The CSC Contract does not appear to explicitly contain any security incident response obligations owed by CSC. It may be generally covered under the contract’s SLA with reference to various Severity Levels, but those Severity Levels relate to events discovered by the City and notified to CSC. There does not appear to be any duty for CSC to report a security breach to LA.  Again, since CSC's data processing role seems limited in this arrangement, not having these obligations may be appropriate (i.e. CSC may not be in a position to even discovery breaches that occur on Google's systems).

The Google Contract

Section 7.5 of the Google contract contains some sparse incident response language. First, it confirms that Google will comply with breach notice laws (most of which would require Google to provide LA with notice of a breach exposing personal information). For security breaches that don’t trigger breach notice laws, the Google Contract provides as follows:

Google will notify Customer of a Security Breach, following the discovery or notification of such Security Breach, in the most expedient time possible under the circumstances, without unreasonable delay, consistent with the legitimate needs of applicable law enforcement, and after taking measures necessary to determine the scope of the breach and restore the reasonable integrity of the system.

As you might imagine, that laundry list of caveats creates plenty of flexibility for Google to delay notifying LA of a breach (e.g. taking measures necessary to ascertain scope can go on for some time). A better clause for a customer would be to impose a certain timeframe by which notice of a breach or reasonably suspected breach must be reported (e.g. 12 hours, 24 hours, etc.).

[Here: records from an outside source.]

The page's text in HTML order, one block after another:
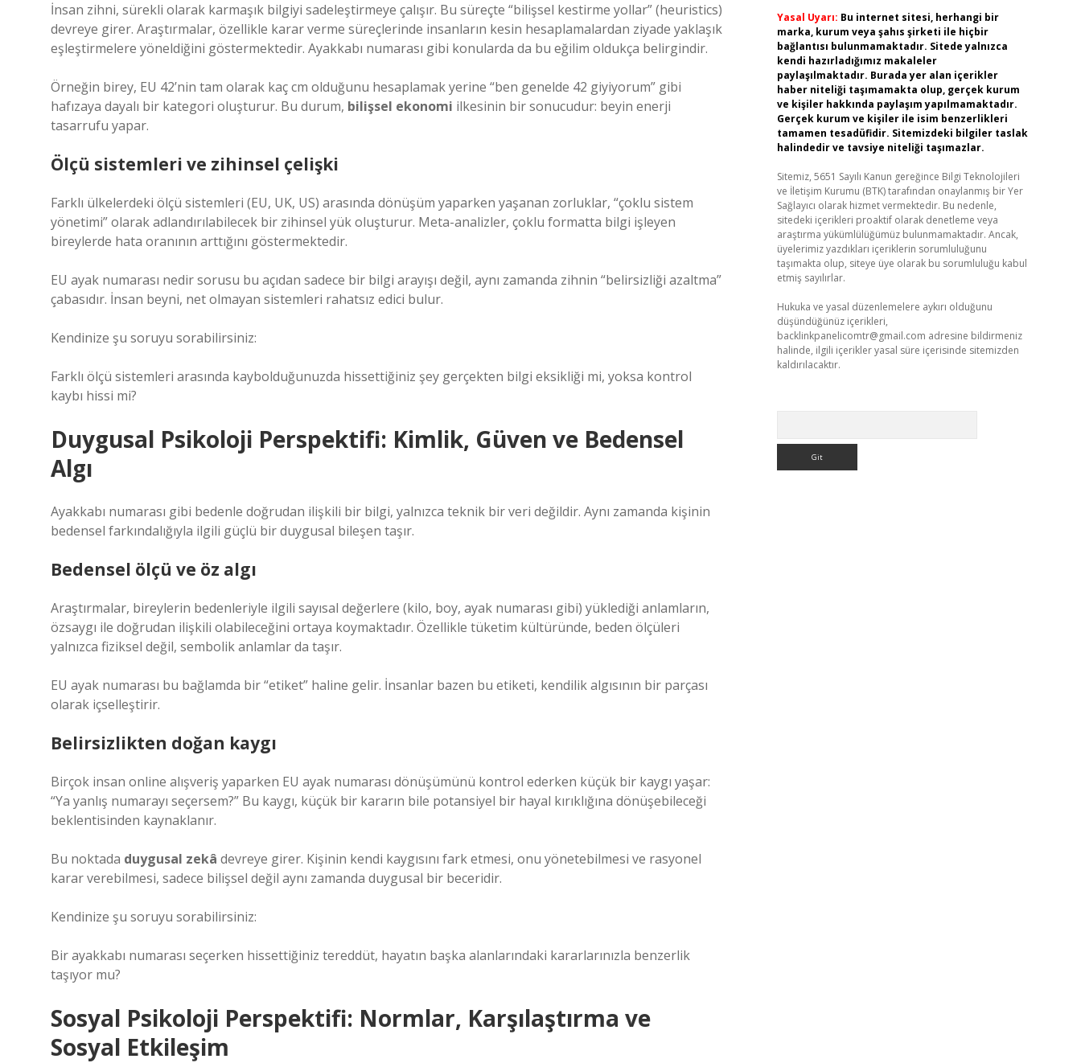
İnsan zihni, sürekli olarak karmaşık bilgiyi sadeleştirmeye çalışır. Bu süreçte “bilişsel kestirme yollar” (heuristics)
devreye girer. Araştırmalar, özellikle karar verme süreçlerinde insanların kesin hesaplamalardan ziyade yaklaşık
eşleştirmelere yöneldiğini göstermektedir. Ayakkabı numarası gibi konularda da bu eğilim oldukça belirgindir.
Örneğin birey, EU 42’nin tam olarak kaç cm olduğunu hesaplamak yerine “ben genelde 42 giyiyorum” gibi
hafızaya dayalı bir kategori oluşturur. Bu durum, bilişsel ekonomi ilkesinin bir sonucudur: beyin enerji
tasarrufu yapar.
Ölçü sistemleri ve zihinsel çelişki
Farklı ülkelerdeki ölçü sistemleri (EU, UK, US) arasında dönüşüm yaparken yaşanan zorluklar, “çoklu sistem
yönetimi” olarak adlandırılabilecek bir zihinsel yük oluşturur. Meta-analizler, çoklu formatta bilgi işleyen
bireylerde hata oranının arttığını göstermektedir.
EU ayak numarası nedir sorusu bu açıdan sadece bir bilgi arayışı değil, aynı zamanda zihnin “belirsizliği azaltma”
çabasıdır. İnsan beyni, net olmayan sistemleri rahatsız edici bulur.
Kendinize şu soruyu sorabilirsiniz:
Farklı ölçü sistemleri arasında kaybolduğunuzda hissettiğiniz şey gerçekten bilgi eksikliği mi, yoksa kontrol
kaybı hissi mi?
Duygusal Psikoloji Perspektifi: Kimlik, Güven ve Bedensel
Algı
Ayakkabı numarası gibi bedenle doğrudan ilişkili bir bilgi, yalnızca teknik bir veri değildir. Aynı zamanda kişinin
bedensel farkındalığıyla ilgili güçlü bir duygusal bileşen taşır.
Bedensel ölçü ve öz algı
Araştırmalar, bireylerin bedenleriyle ilgili sayısal değerlere (kilo, boy, ayak numarası gibi) yüklediği anlamların,
özsaygı ile doğrudan ilişkili olabileceğini ortaya koymaktadır. Özellikle tüketim kültüründe, beden ölçüleri
yalnızca fiziksel değil, sembolik anlamlar da taşır.
EU ayak numarası bu bağlamda bir “etiket” haline gelir. İnsanlar bazen bu etiketi, kendilik algısının bir parçası
olarak içselleştirir.
Belirsizlikten doğan kaygı
Birçok insan online alışveriş yaparken EU ayak numarası dönüşümünü kontrol ederken küçük bir kaygı yaşar:
“Ya yanlış numarayı seçersem?” Bu kaygı, küçük bir kararın bile potansiyel bir hayal kırıklığına dönüşebileceği
beklentisinden kaynaklanır.
Bu noktada duygusal zekâ devreye girer. Kişinin kendi kaygısını fark etmesi, onu yönetebilmesi ve rasyonel
karar verebilmesi, sadece bilişsel değil aynı zamanda duygusal bir beceridir.
Kendinize şu soruyu sorabilirsiniz:
Bir ayakkabı numarası seçerken hissettiğiniz tereddüt, hayatın başka alanlarındaki kararlarınızla benzerlik
taşıyor mu?
Sosyal Psikoloji Perspektifi: Normlar, Karşılaştırma ve
Sosyal Etkileşim
Yasal Uyarı: Bu internet sitesi, herhangi bir
marka, kurum veya şahıs şirketi ile hiçbir
bağlantısı bulunmamaktadır. Sitede yalnızca
kendi hazırladığımız makaleler
paylaşılmaktadır. Burada yer alan içerikler
haber niteliği taşımamakta olup, gerçek kurum
ve kişiler hakkında paylaşım yapılmamaktadır.
Gerçek kurum ve kişiler ile isim benzerlikleri
tamamen tesadüfidir. Sitemizdeki bilgiler taslak
halindedir ve tavsiye niteliği taşımazlar.
Sitemiz, 5651 Sayılı Kanun gereğince Bilgi Teknolojileri
ve İletişim Kurumu (BTK) tarafından onaylanmış bir Yer
Sağlayıcı olarak hizmet vermektedir. Bu nedenle,
sitedeki içerikleri proaktif olarak denetleme veya
araştırma yükümlülüğümüz bulunmamaktadır. Ancak,
üyelerimiz yazdıkları içeriklerin sorumluluğunu
taşımakta olup, siteye üye olarak bu sorumluluğu kabul
etmiş sayılırlar.
Hukuka ve yasal düzenlemelere aykırı olduğunu
düşündüğünüz içerikleri,
backlinkpanelicomtr@gmail.com adresine bildirmeniz
halinde, ilgili içerikler yasal süre içerisinde sitemizden
kaldırılacaktır.

Since incident response obligations may be crucial for mitigating harm caused by a security breach impacting customer data, additional contract terms should be considered, including a duty to:

  • collect and retain certain information that might be relevant to security breaches
  • conduct a reasonable investigation of the security breach
  • contain, prevent and mitigate a security breach
  • provide notice to the customer within XX hours of discovering the breach
  • provide a written report concerning the security breach within XX days of the breach
  • collect and preserve all data and evidence concerning the security breach
  • document and detail the remedial action taken, and planned to be taken, to remediate the breach
  • allow a post-breach security assessment or audit
  • allow the customer to perform its own on-site forensic examination of the security breach

One point to highlight with respect to post-incident forensic assessment.  Being able to conduct an independent forensic assessment may be crucial for a customer whose data was exposed.  That assessment will allow for the gathering and preservation of potential evidence to support the customer's defense in the event of a lawsuit or regulatory action.  That information may also reveal whether and to what extent the service provider itself may have breached its contract or violated the law. 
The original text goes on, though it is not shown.